%%

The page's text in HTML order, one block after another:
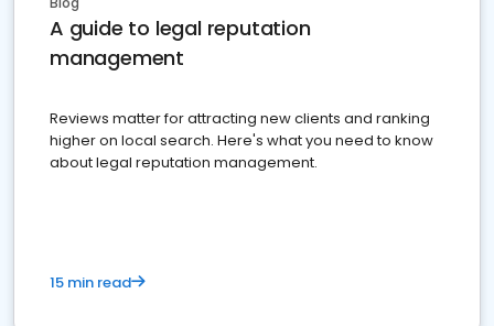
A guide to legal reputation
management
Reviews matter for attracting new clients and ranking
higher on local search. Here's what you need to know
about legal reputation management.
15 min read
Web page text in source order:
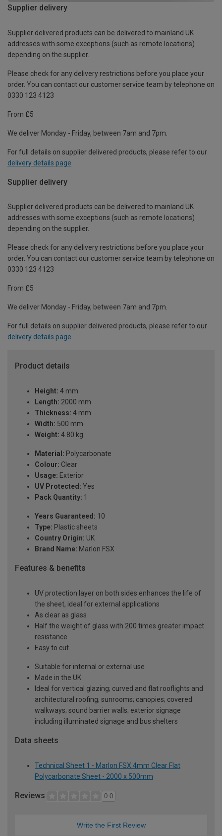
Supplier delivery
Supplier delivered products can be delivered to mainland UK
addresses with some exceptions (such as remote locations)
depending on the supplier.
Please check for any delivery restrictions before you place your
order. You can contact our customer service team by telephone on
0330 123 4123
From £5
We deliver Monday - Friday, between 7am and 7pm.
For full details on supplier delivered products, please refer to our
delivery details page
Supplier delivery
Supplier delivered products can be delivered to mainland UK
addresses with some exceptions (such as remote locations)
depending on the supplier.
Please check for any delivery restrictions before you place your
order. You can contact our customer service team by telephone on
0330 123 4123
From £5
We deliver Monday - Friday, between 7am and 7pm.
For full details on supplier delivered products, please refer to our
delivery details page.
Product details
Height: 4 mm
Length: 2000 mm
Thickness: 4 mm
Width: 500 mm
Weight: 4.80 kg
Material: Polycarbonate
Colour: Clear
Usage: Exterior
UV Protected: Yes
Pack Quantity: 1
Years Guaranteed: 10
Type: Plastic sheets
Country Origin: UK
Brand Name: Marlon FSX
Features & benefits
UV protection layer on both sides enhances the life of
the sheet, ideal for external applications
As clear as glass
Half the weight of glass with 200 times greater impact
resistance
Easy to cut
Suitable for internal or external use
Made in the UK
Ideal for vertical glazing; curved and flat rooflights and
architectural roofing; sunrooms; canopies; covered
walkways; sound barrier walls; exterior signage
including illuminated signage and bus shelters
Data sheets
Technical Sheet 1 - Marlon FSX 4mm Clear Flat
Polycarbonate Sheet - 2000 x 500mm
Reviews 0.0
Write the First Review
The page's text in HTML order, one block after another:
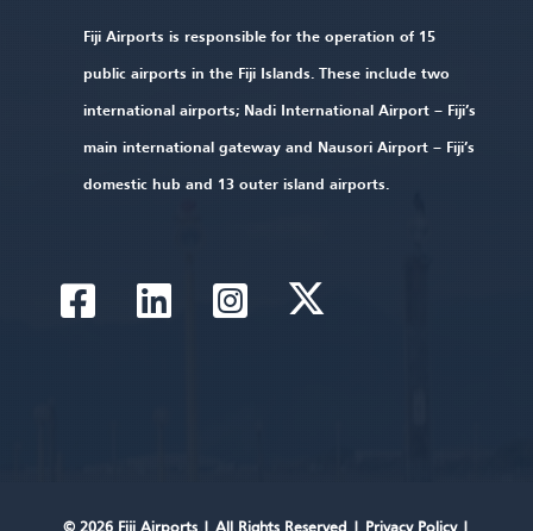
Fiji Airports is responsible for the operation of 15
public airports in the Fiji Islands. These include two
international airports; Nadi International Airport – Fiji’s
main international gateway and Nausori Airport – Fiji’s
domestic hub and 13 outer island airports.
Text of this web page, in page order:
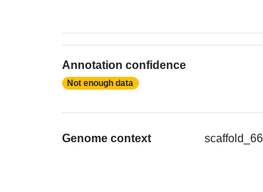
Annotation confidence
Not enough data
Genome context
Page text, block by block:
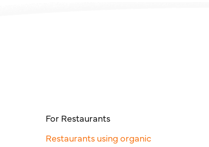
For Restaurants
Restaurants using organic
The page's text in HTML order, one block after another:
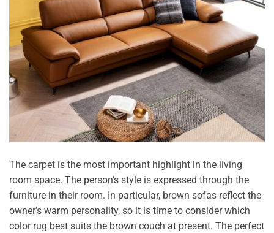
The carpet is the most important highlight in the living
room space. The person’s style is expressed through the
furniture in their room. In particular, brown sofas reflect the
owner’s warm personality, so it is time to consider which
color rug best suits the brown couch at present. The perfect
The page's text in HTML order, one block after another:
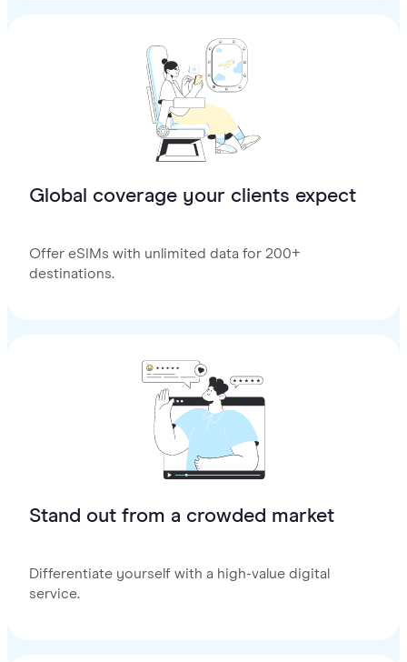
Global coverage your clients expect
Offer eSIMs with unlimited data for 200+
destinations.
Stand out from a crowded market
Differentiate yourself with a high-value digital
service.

%%

EXERCISE AIM.
The reply must contain every entry above, exactly as written, and none of the pictures.

TASK RESPONSE.
The page's text in HTML order, one block after another:
A guide to legal reputation
management
Reviews matter for attracting new clients and ranking
higher on local search. Here's what you need to know
about legal reputation management.
15 min read
Web page text in source order:
Supplier delivery
Supplier delivered products can be delivered to mainland UK
addresses with some exceptions (such as remote locations)
depending on the supplier.
Please check for any delivery restrictions before you place your
order. You can contact our customer service team by telephone on
0330 123 4123
From £5
We deliver Monday - Friday, between 7am and 7pm.
For full details on supplier delivered products, please refer to our
delivery details page
Supplier delivery
Supplier delivered products can be delivered to mainland UK
addresses with some exceptions (such as remote locations)
depending on the supplier.
Please check for any delivery restrictions before you place your
order. You can contact our customer service team by telephone on
0330 123 4123
From £5
We deliver Monday - Friday, between 7am and 7pm.
For full details on supplier delivered products, please refer to our
delivery details page.
Product details
Height: 4 mm
Length: 2000 mm
Thickness: 4 mm
Width: 500 mm
Weight: 4.80 kg
Material: Polycarbonate
Colour: Clear
Usage: Exterior
UV Protected: Yes
Pack Quantity: 1
Years Guaranteed: 10
Type: Plastic sheets
Country Origin: UK
Brand Name: Marlon FSX
Features & benefits
UV protection layer on both sides enhances the life of
the sheet, ideal for external applications
As clear as glass
Half the weight of glass with 200 times greater impact
resistance
Easy to cut
Suitable for internal or external use
Made in the UK
Ideal for vertical glazing; curved and flat rooflights and
architectural roofing; sunrooms; canopies; covered
walkways; sound barrier walls; exterior signage
including illuminated signage and bus shelters
Data sheets
Technical Sheet 1 - Marlon FSX 4mm Clear Flat
Polycarbonate Sheet - 2000 x 500mm
Reviews 0.0
Write the First Review
The page's text in HTML order, one block after another:
Fiji Airports is responsible for the operation of 15
public airports in the Fiji Islands. These include two
international airports; Nadi International Airport – Fiji’s
main international gateway and Nausori Airport – Fiji’s
domestic hub and 13 outer island airports.
Text of this web page, in page order:
Annotation confidence
Not enough data
Genome context
Page text, block by block:
For Restaurants
Restaurants using organic
The page's text in HTML order, one block after another:
The carpet is the most important highlight in the living
room space. The person’s style is expressed through the
furniture in their room. In particular, brown sofas reflect the
owner’s warm personality, so it is time to consider which
color rug best suits the brown couch at present. The perfect
The page's text in HTML order, one block after another:
Global coverage your clients expect
Offer eSIMs with unlimited data for 200+
destinations.
Stand out from a crowded market
Differentiate yourself with a high-value digital
service.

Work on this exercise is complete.